- Born: March 7, 1878 Leon, Kansas
- Died: May 9, 1960 (aged 82)
- Education: Leon High School (1897), Nursing degree from Missouri Methodist Hospital (1905)
- Occupation: Nurse
- Known for: "Angel of the Yukon"
- Notable work: Administered serum during Nome, Alaska diphtheria epidemic

= Emily Morgan (nurse) =

American nurse (1878–1960)

Emily Morgan (March 7, 1878 – May 9, 1960) was a nurse known as the "Angel of the Yukon". She was born in Kansas, and would travel to Nome, Alaska, by dog sled in 1925 to administer serum in Nome, Alaska, which was on the verge of a diphtheria epidemic.

==Biography==
She was born on March 7, 1878, in Leon. She graduated from Leon High School in 1897 and received her nursing degree from the Missouri Methodist Hospital in 1905. A registered nurse trained by the American Red Cross in Wichita, Kansas, she had been sent to Alaska by the Red Cross in 1923. Previously, Morgan served as a missionary in Panama and India, as well as serving as a nurse during World War I, in France, Germany, Italy, Belgium, England and Australia.

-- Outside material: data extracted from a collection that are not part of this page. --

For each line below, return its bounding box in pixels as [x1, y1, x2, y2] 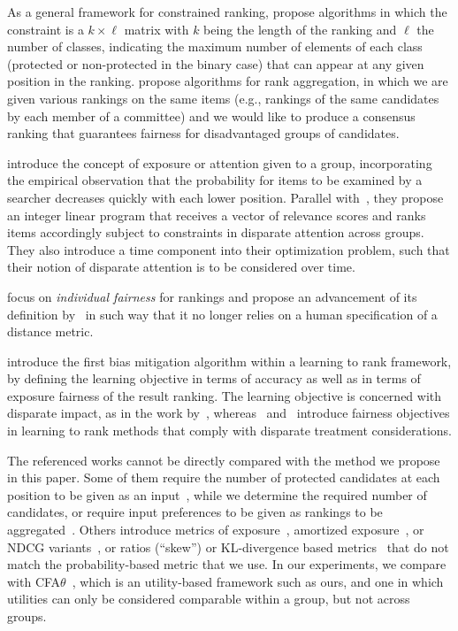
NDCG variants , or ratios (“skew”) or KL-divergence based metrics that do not [7, 537, 449, 556]
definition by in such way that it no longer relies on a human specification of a [7, 304, 438, 323]
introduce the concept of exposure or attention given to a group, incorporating [7, 153, 432, 172]
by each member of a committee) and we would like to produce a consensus [7, 106, 416, 125]
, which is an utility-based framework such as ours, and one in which [72, 572, 444, 590]
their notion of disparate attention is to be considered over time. [7, 258, 355, 276]
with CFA [7, 572, 61, 590]
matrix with [124, 19, 189, 38]
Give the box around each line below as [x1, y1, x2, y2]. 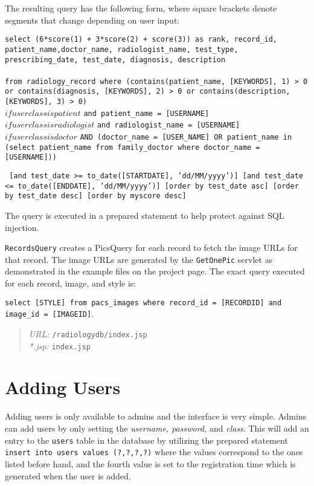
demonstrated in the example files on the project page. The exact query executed [5, 265, 305, 277]
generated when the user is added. [5, 469, 131, 482]
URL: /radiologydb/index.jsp [28, 327, 147, 340]
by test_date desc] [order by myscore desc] [5, 192, 187, 201]
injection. [5, 221, 39, 233]
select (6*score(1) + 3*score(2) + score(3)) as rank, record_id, [5, 35, 278, 44]
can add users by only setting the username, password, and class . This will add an [5, 422, 309, 434]
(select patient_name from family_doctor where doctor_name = [5, 143, 260, 152]
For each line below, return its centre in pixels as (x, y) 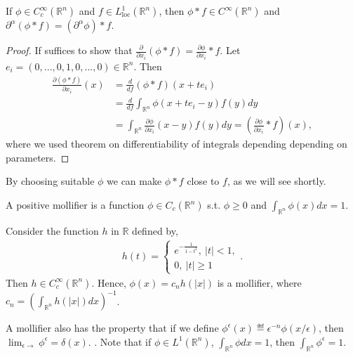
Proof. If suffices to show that (69, 50)
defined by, (155, 230)
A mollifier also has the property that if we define (112, 328)
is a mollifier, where (259, 282)
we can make (134, 181)
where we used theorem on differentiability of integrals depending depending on (176, 144)
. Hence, (109, 282)
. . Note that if (120, 341)
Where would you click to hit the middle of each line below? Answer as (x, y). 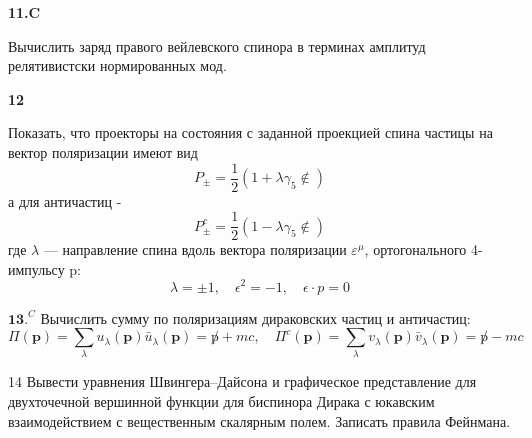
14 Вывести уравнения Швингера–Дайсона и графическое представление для (242, 381)
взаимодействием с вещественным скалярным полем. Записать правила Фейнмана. (259, 420)
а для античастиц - (65, 200)
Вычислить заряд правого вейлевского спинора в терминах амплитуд (217, 45)
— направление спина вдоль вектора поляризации (195, 249)
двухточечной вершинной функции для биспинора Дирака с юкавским (221, 401)
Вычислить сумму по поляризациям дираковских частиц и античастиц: (255, 317)
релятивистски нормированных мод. (117, 65)
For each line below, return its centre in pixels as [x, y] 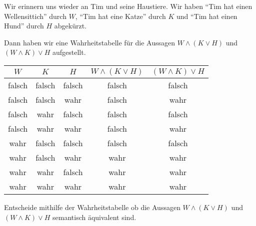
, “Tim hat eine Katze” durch [120, 16]
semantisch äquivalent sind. [94, 217]
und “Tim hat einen [207, 16]
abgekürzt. [70, 26]
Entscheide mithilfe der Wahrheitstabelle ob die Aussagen [92, 207]
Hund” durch [24, 26]
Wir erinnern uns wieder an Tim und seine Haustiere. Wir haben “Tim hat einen [128, 6]
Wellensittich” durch [35, 16]
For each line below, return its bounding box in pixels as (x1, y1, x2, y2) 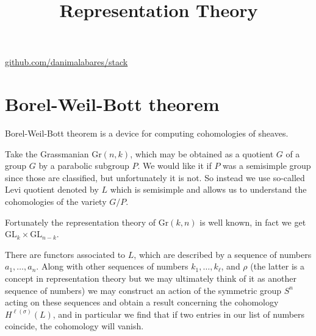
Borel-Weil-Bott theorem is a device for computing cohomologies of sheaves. (5, 127, 289, 140)
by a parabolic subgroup (38, 159, 129, 172)
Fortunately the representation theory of (5, 215, 156, 228)
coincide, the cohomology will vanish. (5, 320, 144, 332)
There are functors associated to (5, 248, 126, 260)
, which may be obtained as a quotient (130, 147, 274, 160)
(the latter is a (250, 260, 305, 273)
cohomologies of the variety (5, 195, 107, 208)
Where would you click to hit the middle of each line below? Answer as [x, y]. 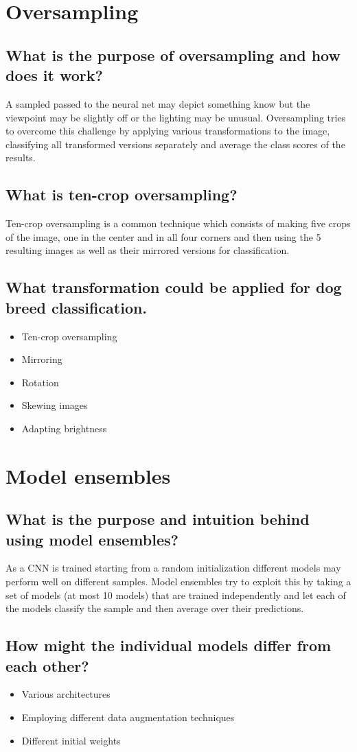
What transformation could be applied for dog [174, 287]
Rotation [40, 382]
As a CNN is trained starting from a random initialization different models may [173, 568]
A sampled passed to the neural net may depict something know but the [158, 103]
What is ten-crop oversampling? [122, 195]
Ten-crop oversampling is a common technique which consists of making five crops [178, 223]
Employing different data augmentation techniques [128, 717]
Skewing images [55, 405]
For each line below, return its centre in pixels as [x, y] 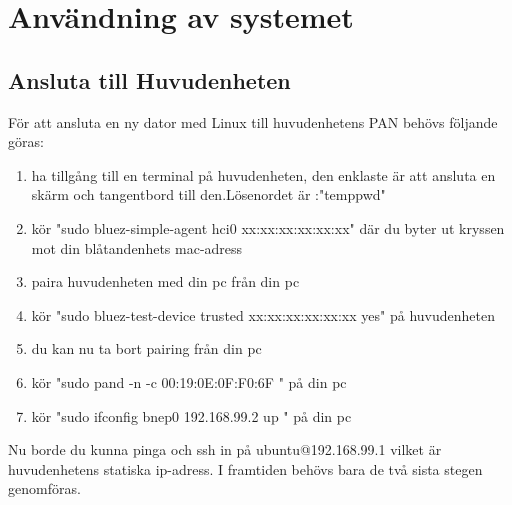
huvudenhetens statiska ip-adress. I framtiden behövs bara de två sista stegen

When she returned to Wichita, she became the first school nurse. As she was in charge of Maynard Columbus Hospital in Nome, Morgan was the nurse responsible for administering the serum in Nome, Alaska. For this, she was called the "Angel of the Yukon".

She was in charge of Barrow Hospital when Wiley Post and Will Rogers' bodies were brought in.

During World War II, Morgan was a nurse in New Zealand. She died on May 9, 1960, at the age of 82.